━━━ RECORDS SUPPLIED ━━━
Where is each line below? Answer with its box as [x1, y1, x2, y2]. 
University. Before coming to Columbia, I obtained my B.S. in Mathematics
━━━
━━━ RECORDS SUPPLIED ━━━
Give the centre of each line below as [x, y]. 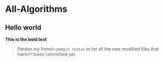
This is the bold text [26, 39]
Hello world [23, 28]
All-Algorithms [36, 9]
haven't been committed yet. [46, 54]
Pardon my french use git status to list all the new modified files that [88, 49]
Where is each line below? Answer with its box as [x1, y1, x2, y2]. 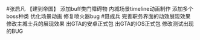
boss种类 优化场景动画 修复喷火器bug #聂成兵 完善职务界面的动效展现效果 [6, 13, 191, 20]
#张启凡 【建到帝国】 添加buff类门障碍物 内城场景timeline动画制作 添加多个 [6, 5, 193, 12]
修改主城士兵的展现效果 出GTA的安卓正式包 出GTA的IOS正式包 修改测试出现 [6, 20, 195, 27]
━━━
━━━ RECORDS SUPPLIED ━━━
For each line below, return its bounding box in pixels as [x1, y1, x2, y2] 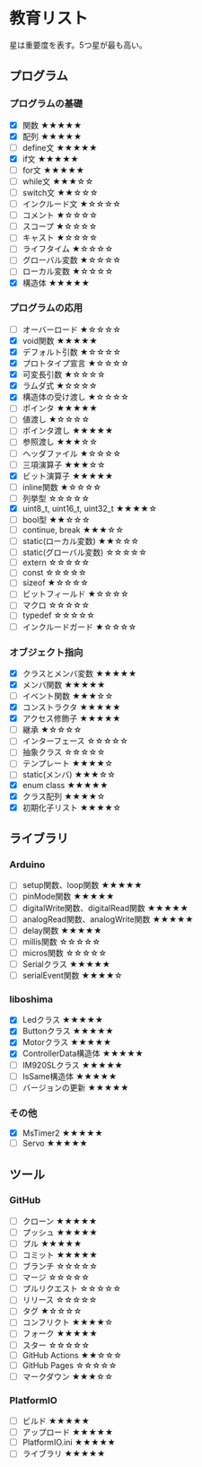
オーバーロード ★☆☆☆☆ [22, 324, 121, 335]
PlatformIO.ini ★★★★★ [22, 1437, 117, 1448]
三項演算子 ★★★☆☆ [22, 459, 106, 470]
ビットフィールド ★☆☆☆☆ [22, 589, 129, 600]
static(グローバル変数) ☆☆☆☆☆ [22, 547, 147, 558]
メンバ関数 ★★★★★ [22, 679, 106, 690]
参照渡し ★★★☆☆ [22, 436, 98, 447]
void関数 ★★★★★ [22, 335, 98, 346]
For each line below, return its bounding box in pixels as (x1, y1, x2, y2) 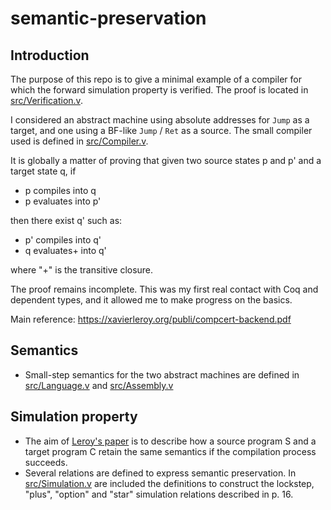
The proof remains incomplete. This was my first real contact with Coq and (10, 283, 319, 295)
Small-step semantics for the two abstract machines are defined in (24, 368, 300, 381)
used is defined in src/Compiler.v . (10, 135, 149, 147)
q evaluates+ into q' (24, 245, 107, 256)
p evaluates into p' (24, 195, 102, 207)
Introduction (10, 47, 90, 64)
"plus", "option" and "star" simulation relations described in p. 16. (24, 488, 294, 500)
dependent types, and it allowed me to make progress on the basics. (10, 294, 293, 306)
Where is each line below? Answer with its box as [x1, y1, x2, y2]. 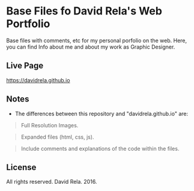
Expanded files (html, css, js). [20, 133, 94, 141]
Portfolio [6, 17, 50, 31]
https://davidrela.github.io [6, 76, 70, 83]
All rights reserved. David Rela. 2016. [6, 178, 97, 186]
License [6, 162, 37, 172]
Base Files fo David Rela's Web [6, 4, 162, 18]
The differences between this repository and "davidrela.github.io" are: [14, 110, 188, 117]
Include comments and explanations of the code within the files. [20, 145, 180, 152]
━━━
YOUR INSTRUCTIONS: Though the entries above contain pictures, none should be copied; reproduce only the lines between the one holding "メンバ関数 ★★★★★ [22, 679, 106, 690]" and the one holding "The proof remains", inclusive, exactly as written.

COMPLETED EXERCISE:
メンバ関数 ★★★★★ [22, 679, 106, 690]
参照渡し ★★★☆☆ [22, 436, 98, 447]
void関数 ★★★★★ [22, 335, 98, 346]
For each line below, return its bounding box in pixels as (x1, y1, x2, y2) 
The proof remains incomplete. This was my first real contact with Coq and (10, 283, 319, 295)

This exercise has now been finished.